SEC cyber rules will have wide impact but many uncertain they can comply

While the vast majority agree that the SEC’s new cybersecurity disclosure rules will affect them significantly, fewer are confident they can actually comply with them.

The new rules, approved last year (see previous story), expand what entities are required to report regarding their IT security. In general, entities that experience a cybersecurity incident must now determine whether it will have a material impact on them, and if so, they must then fill out the new Item 1.05 on their Form 8-K within four days. On this form, the entity will need to describe the material aspects of the nature, scope and timing of the incident, as well as the material impact or reasonably likely material impact of the incident on the registrant, including its financial condition and results of operations.

The new rules also require entities to describe their processes, if any, for assessing, identifying and managing material risks from cybersecurity threats, as well as whether any risks from cybersecurity threats, including those from previous cybersecurity incidents, have materially affected or are reasonably likely to materially affect the registrant.
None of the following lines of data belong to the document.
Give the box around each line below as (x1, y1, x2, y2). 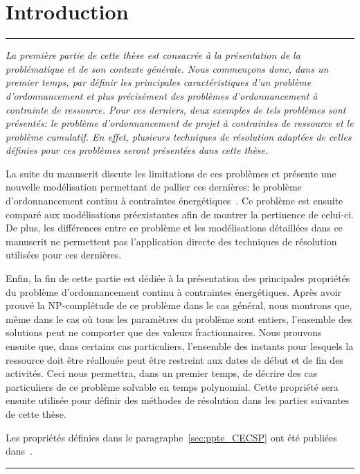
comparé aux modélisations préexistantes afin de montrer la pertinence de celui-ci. (6, 207, 354, 221)
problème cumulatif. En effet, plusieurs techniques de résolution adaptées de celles (6, 129, 352, 143)
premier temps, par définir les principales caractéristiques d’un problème (6, 75, 312, 89)
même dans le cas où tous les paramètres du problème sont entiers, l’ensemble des (6, 311, 352, 326)
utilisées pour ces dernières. (6, 247, 122, 262)
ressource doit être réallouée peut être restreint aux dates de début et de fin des (6, 352, 343, 367)
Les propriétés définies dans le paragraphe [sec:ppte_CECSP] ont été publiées (6, 430, 337, 444)
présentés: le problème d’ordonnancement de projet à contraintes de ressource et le (6, 116, 354, 130)
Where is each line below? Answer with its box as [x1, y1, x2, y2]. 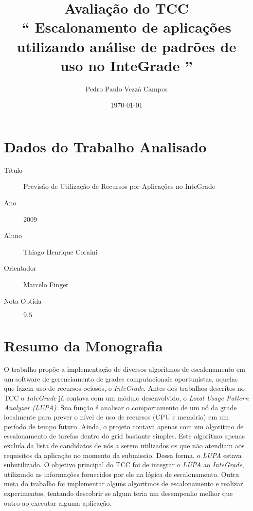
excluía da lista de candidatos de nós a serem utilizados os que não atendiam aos [4, 440, 245, 451]
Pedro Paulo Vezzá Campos [85, 83, 168, 93]
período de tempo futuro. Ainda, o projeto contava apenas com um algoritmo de [4, 421, 244, 431]
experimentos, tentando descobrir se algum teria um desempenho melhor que [4, 488, 233, 498]
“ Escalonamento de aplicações [21, 17, 232, 37]
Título [4, 164, 23, 175]
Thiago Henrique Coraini [23, 246, 98, 256]
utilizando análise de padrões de [17, 36, 236, 56]

Registrants are also required to describe the board of directors’ oversight of risks from cybersecurity threats, and management’s role and expertise in assessing and managing material risks from cybersecurity threats.
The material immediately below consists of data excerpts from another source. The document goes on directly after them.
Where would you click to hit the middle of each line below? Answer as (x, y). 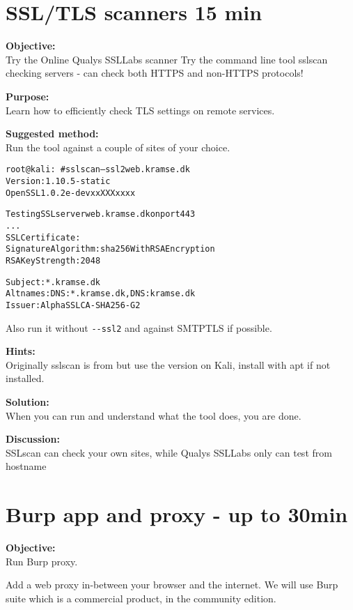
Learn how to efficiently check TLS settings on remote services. (140, 110)
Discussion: (33, 439)
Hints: (21, 351)
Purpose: (28, 96)
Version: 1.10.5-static (58, 181)
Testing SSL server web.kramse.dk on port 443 (101, 214)
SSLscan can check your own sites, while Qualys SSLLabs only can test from (169, 452)
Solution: (28, 401)
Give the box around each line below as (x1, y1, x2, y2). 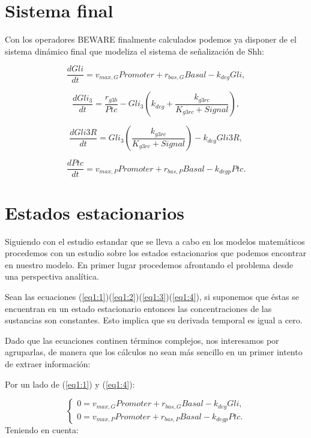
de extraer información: (5, 357, 91, 370)
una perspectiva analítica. (5, 270, 99, 283)
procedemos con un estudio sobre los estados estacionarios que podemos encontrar (5, 247, 307, 259)
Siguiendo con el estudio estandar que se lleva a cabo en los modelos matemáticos (5, 235, 305, 247)
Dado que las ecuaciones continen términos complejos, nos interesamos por (5, 334, 279, 346)
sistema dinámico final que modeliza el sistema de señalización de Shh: (5, 44, 265, 57)
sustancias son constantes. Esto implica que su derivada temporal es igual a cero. (5, 314, 303, 326)
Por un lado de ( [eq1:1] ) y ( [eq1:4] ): (5, 377, 135, 390)
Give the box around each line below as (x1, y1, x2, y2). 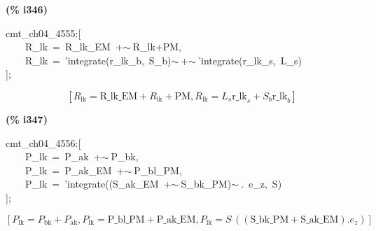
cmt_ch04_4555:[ (6, 25, 81, 40)
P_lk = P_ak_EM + (25, 162, 125, 177)
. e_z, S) (241, 176, 282, 191)
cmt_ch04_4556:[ (6, 135, 81, 150)
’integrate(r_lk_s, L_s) (198, 52, 302, 67)
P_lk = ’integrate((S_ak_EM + (25, 176, 172, 191)
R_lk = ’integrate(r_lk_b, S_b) (25, 52, 172, 67)
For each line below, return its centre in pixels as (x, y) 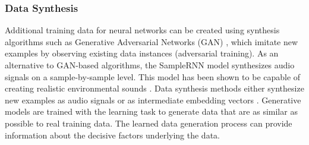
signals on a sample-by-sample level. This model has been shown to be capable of (153, 76)
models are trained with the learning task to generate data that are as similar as (151, 111)
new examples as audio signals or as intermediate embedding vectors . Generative (153, 100)
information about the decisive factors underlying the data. (112, 135)
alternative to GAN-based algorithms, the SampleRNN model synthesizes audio (150, 65)
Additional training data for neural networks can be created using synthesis (142, 30)
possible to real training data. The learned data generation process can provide (149, 123)
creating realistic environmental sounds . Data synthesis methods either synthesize (154, 88)
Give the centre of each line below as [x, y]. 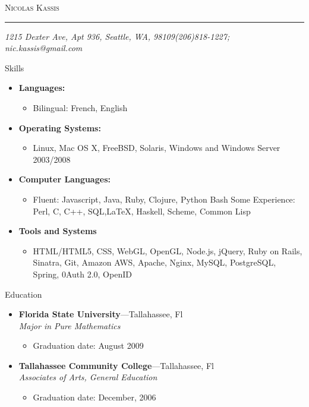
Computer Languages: [64, 179]
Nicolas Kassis [32, 7]
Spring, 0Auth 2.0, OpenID [82, 274]
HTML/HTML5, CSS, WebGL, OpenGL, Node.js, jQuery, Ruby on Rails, [168, 250]
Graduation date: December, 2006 [94, 397]
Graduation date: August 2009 [88, 346]
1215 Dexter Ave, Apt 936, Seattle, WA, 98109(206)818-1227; [117, 36]
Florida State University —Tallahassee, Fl [101, 314]
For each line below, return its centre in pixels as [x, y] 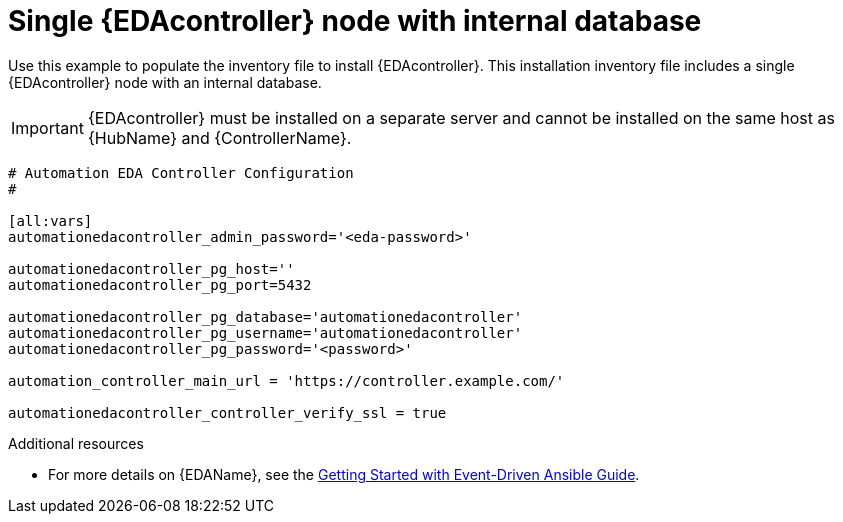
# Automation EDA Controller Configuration [181, 172]
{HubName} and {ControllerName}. [219, 137]
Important [47, 127]
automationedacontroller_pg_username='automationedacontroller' [265, 332]
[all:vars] [50, 220]
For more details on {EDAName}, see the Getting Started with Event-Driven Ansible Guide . [344, 474]
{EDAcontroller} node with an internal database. [165, 82]
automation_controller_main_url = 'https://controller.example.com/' [286, 380]
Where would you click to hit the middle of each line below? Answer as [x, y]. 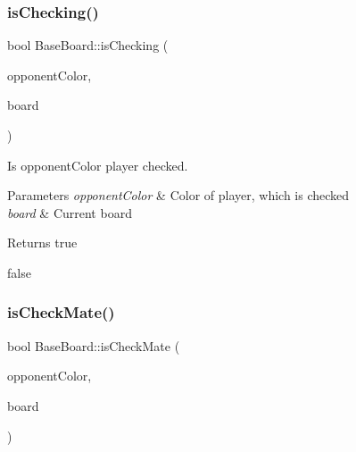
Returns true [42, 243]
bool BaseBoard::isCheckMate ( [94, 345]
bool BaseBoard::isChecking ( [88, 45]
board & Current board [70, 212]
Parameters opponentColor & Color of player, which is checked [178, 195]
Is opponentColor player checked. [98, 165]
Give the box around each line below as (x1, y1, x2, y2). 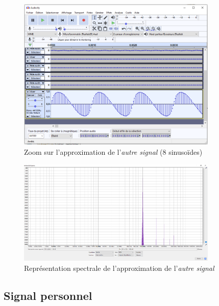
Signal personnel (4, 287, 92, 303)
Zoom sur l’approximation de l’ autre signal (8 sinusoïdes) (24, 147, 203, 157)
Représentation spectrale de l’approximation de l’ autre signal (24, 262, 214, 273)
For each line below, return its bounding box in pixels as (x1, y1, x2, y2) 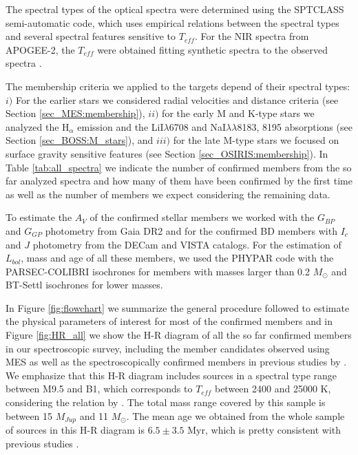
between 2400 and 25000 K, (214, 381, 331, 396)
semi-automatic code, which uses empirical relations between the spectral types (6, 15, 339, 30)
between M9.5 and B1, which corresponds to (6, 381, 193, 396)
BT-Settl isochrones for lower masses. (6, 277, 163, 292)
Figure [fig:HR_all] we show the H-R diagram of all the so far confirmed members (6, 328, 352, 342)
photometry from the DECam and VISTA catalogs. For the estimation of (32, 237, 341, 251)
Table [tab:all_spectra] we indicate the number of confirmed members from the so (6, 160, 352, 174)
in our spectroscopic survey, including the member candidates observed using (6, 341, 330, 355)
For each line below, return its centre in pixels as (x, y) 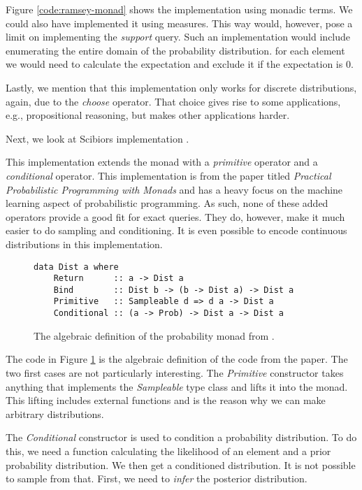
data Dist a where (76, 267)
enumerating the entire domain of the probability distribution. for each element (175, 50)
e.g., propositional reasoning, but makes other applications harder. (148, 115)
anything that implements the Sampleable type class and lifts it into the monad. (177, 386)
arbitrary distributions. (55, 413)
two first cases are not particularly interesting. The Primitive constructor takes (175, 372)
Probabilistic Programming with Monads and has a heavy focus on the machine (174, 189)
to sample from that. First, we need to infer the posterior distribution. (157, 478)
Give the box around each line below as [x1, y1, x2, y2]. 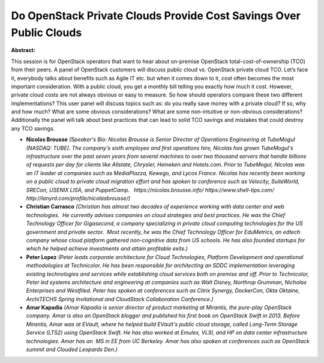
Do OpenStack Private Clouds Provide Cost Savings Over [11, 9, 301, 22]
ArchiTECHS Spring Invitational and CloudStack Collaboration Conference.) [26, 295, 214, 302]
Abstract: [11, 47, 35, 54]
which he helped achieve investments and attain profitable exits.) [26, 245, 188, 252]
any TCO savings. [11, 125, 55, 132]
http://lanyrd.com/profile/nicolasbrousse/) [26, 194, 131, 202]
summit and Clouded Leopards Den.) [26, 346, 118, 353]
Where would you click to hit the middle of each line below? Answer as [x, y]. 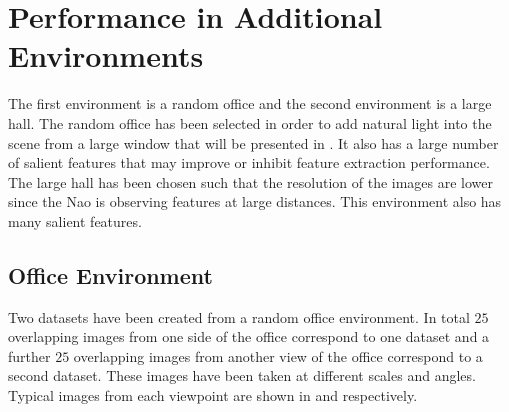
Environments [106, 55]
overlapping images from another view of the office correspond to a [278, 355]
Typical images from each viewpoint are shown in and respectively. [213, 395]
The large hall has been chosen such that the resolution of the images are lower [251, 181]
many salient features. [75, 220]
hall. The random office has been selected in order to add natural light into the [250, 122]
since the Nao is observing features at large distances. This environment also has [255, 201]
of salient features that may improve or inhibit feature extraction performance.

A recent survey of cybersecurity professionals and executives from audit solutions provider AuditBoard reported that the majority of respondents (81%) say the new U.S. Securities and Exchange Commission (SEC) cybersecurity disclosure ruling will substantially impact their business. Only half (54%) of those, however, report being highly confident in their organization’s ability to comply with the disclosure ruling. 

This could be due to the slower pace of preparations. The survey found fewer than half (48%) of organizations have performed a gap assessment to determine what needs remediation to comply. In fact, 18% are still trying to understand the rule and its requirements. 16% said they have a plan to comply but have yet to implement, and 38% have only started implementation. At this point, only 26% said they have fully implemented their plan and are prepared to comply. Few, only 2%, said they haven’t even started at all.

The top reported challenges being faced as organizations work to comply with the SEC cybersecurity ruling are quantifying cybersecurity incidents (57%) and determining incident materiality (49%). Nearly half (47%) of those surveyed report that updating the disclosure process is also a top challenge. 

“Organizations have been planning for the new SEC cybersecurity disclosure rules for some time, but there is still much to be done,” said Richard Marcus, head of information security at AuditBoard. “Several points from the SEC’s guidance suggest the need for an integrated view and collaboration, including: maintaining disclosure controls and procedures, emphasizing the role of boards of directors in overseeing cybersecurity risk management, having a robust incident response program in place, among others.”

Organizations are not completely unprepared, however. The survey also found that 54% have a high understanding of their cyber risk posture and security program. Further, 75% of executives reported that a cybersecurity expert sits on their board.

Despite this expertise, however, just 36% of security professionals and executives surveyed say that their organization has included training in cybersecurity for their board in an effort to educate them on cybersecurity practices, procedures, and risks.